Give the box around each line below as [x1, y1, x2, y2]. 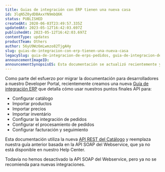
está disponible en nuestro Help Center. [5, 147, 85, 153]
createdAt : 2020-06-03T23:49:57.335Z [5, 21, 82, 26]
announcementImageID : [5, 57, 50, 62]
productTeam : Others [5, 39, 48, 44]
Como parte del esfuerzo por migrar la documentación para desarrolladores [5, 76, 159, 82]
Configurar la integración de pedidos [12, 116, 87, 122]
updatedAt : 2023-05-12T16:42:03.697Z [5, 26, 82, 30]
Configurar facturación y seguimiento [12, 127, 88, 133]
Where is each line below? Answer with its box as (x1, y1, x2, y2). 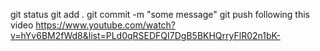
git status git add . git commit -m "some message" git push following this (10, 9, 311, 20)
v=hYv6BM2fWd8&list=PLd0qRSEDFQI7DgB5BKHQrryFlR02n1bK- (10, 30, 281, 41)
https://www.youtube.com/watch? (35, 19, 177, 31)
○ ○ ○ ○
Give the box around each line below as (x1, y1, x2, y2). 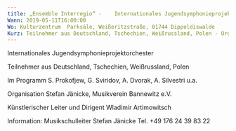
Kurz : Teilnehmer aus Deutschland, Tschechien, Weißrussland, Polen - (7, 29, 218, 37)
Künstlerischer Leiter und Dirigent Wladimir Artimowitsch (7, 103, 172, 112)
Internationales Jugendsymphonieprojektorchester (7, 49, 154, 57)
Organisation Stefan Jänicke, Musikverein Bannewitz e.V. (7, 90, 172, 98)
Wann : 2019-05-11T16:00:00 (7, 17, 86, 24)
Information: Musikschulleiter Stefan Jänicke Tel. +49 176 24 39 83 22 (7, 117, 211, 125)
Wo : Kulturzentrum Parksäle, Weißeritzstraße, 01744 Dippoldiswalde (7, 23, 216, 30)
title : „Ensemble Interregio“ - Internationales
○ ○ ○ ○
| Exercise details |
All lines above from the one containing "Configurar facturación y" up to and including the one containing "https://www.youtube.com/watch? (35, 19, 177, 31)" are to be set down exactly, and nothing else. Leave images out.

| Written reply |
Configurar facturación y seguimiento [12, 127, 88, 133]
Where is each line below? Answer with its box as (x1, y1, x2, y2). 
git status git add . git commit -m "some message" git push following this (10, 9, 311, 20)
v=hYv6BM2fWd8&list=PLd0qRSEDFQI7DgB5BKHQrryFlR02n1bK- (10, 30, 281, 41)
https://www.youtube.com/watch? (35, 19, 177, 31)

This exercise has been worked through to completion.